Among the criticisms of the investment banker's opinion were: a) the banker allegedly "rubber stamped" the transaction, failing to perform the requisite amount of due diligence regarding CCA's business prospects which would have uncovered problems at CCA, including falling prices for CCA's services, b) the banker relied upon overly optimistic financial projections for CCA, c) the investment banker failed to investigate CCA's financial statements, including "CCA's history of large accounts receivable write-offs following acquisitions of other companies," and d) since most of the investment banker's $3 million fee for the opinion was contingent upon the deal being consummated, it had a direct conflict of interest with MCI's shareholders.

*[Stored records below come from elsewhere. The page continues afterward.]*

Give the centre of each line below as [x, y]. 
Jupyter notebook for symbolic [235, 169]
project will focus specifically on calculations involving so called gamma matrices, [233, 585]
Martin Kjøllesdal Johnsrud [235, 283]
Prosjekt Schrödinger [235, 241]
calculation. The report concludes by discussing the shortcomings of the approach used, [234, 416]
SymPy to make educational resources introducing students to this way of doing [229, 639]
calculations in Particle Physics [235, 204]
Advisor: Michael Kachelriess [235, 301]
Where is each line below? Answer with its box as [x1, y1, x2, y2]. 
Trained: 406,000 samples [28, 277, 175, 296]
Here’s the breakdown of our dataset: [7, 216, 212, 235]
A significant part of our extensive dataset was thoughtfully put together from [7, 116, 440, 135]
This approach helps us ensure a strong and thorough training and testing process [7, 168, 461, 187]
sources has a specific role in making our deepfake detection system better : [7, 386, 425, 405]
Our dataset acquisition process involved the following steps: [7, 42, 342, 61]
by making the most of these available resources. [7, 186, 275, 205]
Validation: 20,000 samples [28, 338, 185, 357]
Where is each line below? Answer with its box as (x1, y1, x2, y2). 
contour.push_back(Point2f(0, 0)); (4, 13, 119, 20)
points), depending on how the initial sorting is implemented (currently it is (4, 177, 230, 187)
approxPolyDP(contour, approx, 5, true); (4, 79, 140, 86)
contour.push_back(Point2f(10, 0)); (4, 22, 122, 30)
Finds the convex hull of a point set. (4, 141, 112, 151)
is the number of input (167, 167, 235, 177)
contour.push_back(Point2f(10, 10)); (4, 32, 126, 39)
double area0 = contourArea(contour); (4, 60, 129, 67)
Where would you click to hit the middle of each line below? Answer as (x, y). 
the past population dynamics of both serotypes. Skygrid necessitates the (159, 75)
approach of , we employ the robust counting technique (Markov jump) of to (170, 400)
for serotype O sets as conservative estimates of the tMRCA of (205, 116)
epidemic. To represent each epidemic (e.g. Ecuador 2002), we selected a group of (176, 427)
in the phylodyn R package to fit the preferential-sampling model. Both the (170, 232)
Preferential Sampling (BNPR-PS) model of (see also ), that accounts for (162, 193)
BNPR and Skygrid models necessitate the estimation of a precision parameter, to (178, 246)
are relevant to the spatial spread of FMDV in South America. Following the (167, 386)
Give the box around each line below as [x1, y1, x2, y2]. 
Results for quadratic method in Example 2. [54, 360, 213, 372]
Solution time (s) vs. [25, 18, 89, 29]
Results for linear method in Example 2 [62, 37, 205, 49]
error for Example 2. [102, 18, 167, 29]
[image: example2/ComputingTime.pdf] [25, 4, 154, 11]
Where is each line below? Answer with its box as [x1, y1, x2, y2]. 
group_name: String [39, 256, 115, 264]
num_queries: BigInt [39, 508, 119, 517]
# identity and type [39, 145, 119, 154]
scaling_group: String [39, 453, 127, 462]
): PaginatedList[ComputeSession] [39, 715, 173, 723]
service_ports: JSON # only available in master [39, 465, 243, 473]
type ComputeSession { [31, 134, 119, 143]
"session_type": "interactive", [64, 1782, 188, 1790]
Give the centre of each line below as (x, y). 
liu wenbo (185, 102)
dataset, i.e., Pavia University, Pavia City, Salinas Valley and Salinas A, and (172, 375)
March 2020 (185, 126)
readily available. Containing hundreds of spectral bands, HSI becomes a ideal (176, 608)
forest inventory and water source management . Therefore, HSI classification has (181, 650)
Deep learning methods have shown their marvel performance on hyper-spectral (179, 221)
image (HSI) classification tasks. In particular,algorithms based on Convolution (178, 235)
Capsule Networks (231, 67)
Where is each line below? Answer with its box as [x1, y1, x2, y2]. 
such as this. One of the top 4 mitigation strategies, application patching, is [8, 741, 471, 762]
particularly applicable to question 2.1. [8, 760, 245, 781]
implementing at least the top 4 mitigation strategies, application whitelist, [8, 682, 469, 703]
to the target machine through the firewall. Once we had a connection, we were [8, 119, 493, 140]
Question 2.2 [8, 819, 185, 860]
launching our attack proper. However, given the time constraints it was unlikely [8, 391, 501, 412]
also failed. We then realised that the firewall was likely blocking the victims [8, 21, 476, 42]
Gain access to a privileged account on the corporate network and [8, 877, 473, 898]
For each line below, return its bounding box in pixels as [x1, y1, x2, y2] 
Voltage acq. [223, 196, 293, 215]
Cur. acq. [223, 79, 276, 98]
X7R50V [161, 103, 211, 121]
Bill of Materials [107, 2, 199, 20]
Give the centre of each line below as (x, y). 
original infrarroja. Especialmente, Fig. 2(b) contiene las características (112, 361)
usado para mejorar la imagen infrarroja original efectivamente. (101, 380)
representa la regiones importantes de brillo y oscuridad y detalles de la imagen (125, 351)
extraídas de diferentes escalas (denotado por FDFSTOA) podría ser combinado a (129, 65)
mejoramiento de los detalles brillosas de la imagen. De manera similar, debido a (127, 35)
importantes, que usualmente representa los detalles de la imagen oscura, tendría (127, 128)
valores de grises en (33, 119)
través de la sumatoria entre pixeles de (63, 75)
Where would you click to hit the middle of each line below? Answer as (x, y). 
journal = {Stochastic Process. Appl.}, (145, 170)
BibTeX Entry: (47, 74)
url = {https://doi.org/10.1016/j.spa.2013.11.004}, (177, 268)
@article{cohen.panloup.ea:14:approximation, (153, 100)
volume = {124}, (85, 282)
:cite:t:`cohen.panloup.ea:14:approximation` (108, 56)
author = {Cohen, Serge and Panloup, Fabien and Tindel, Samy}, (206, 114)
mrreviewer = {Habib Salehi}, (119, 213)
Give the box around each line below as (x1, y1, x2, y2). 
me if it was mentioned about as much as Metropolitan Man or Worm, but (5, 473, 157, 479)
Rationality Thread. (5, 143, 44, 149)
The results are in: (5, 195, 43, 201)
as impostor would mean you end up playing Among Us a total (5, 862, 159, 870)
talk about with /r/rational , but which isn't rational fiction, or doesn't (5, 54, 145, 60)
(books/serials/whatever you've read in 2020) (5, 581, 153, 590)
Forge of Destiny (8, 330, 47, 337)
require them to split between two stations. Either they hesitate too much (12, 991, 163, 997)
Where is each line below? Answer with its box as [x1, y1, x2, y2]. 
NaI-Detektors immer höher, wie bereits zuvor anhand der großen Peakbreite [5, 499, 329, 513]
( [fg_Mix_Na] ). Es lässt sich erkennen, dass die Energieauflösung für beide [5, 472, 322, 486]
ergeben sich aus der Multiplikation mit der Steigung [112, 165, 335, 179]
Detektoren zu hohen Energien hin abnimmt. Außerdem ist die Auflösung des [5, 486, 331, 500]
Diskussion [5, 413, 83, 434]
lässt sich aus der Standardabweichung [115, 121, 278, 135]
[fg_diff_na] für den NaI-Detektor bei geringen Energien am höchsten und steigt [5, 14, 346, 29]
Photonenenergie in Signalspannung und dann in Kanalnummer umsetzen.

One of the most important lessons to be learned from this case is that the weight accorded to a fairness opinion in any subsequent challenge to the transaction is likely to be diminished if the fees to the firm issuing the opinion are dependent on the consummation of the transaction. Additionally, fiduciaries should ensure that the independent financial advisor has adequate time and access to information to perform the required level of due diligence.

Fiduciaries must also take the time to understand the analysis and assumptions underlying the opinion. Finally, fiduciaries should examine the text of the opinion carefully and understand any disclaimers or limiting assumptions, which weaken or dilute the opinion. While it is common for the firm issuing the opinion to rely upon the validity of historical financial statements provided without independent verification, this does not absolve it from its responsibility to investigate and analyze such financial statements as they relate to the financial strength of the company. Similarly, while the firm issuing the opinion may include a caveat that it has assumed that financial projections have been properly prepared and represent management's best estimate of future financial performance, the onus remains with the provider to test the reasonableness of the assumptions underlying such projections and to make adjustments in its analysis accordingly. By exercising due care and making informed decisions, fiduciaries substantially reduce the risk of an inadequate fairness opinion.